A few years ago I started a new job and quickly made a good friend in a male colleague who like me is married with children. I really can't explain it any better than that we just click and our friendship is so natural and we really just get each other. A few months ago I did Google emotional affair because when for example he was off work I really missed him but from what I read I was happy enough in that we never went for lunches or coffees or texted each other anything remotely personal etc etc.
A few nights ago we were out with work for drinks and he was telling me that he loves (Infront of other people so love in a platonic way) me & that he has never met someone who just got him the way I do etc. I laughed it off and said yes I love you too and we hugged.

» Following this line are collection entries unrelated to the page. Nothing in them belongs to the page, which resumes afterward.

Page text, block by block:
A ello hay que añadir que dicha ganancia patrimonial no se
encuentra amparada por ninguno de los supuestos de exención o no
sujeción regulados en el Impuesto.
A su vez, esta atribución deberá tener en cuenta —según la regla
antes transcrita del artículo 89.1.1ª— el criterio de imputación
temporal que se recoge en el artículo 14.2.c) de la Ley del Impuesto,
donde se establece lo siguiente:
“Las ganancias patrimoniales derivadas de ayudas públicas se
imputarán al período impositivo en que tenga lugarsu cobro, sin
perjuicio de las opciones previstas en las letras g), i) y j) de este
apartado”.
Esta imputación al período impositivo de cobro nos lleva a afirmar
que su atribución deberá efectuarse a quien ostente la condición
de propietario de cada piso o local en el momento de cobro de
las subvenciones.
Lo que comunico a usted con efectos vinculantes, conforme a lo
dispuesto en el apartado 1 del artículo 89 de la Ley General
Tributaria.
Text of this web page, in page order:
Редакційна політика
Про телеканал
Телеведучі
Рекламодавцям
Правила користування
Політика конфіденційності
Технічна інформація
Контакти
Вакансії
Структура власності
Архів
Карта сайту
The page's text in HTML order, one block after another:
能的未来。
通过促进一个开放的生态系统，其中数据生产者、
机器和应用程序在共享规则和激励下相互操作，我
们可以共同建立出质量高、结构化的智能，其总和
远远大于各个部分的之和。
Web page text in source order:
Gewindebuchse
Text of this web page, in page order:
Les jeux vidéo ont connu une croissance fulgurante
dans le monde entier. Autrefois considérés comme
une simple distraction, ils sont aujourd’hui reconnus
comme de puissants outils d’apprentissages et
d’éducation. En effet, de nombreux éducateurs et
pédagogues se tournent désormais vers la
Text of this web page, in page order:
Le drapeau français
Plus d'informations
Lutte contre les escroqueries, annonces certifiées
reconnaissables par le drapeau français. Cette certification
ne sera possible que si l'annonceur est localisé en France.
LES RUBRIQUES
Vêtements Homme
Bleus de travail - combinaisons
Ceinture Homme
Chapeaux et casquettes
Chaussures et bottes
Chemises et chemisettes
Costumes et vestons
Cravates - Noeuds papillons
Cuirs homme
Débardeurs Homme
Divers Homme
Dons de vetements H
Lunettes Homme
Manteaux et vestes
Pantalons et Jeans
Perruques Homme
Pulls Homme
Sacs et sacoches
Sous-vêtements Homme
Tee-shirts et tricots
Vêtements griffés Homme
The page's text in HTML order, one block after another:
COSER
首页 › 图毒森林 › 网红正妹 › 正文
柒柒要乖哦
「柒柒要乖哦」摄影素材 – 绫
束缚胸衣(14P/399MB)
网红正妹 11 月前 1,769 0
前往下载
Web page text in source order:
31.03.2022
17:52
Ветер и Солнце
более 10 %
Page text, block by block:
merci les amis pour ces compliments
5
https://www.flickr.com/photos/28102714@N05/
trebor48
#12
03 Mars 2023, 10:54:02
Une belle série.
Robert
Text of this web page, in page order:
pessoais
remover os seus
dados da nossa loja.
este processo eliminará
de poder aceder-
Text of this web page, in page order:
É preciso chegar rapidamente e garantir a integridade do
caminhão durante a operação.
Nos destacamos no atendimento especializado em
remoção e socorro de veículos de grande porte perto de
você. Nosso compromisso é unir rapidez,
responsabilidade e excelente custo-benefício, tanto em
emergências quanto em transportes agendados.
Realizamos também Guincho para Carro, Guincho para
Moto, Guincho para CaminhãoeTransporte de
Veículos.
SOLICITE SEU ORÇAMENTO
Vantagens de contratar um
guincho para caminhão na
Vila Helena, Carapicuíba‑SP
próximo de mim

Later that night he was going over it to me again and I repeated yes I love you too (not in the way you would say to a partner). He then said something along the lines of no you don't understand I really do (my exact memory is hazy) I told him please don't do this you will ruin everything if you do this but he said something else and I then said i said I knew exactly what he meant and I am attracted to him. He said that nothing could ever happen and I just had to think about my children the way he did. I agreed and we left.
I am now so upset and about this and don't know how to handle it when I next see him. I'm angry at him and at myself for getting into it. I love my husband and I don't want to hurt either him or another persons family, if I'm honest I do really love him too it's just I don't know what that love is. While I am attracted to him I also know that nothing physical will happen with him especially if we never drink together again. At the same time part of me thinks I should distance myself as much as I can in the workplace but then equally I really don't want to lose my only other true friend. What should I do? How do I handle this?
I'm thinking of apologising for my side of the conversation (I was the person who actually mentioned physical attraction first) and just say that I am finding it difficult to just sort out my feelings but agree that it must never happen again and go back to normal. The other option is to just pretend it never happened but then that brushes it under carpet and it'll always be there like an elephant in the room.
Thanks for any advice I feel so awful this whole can of worms had been opened and for my feelings.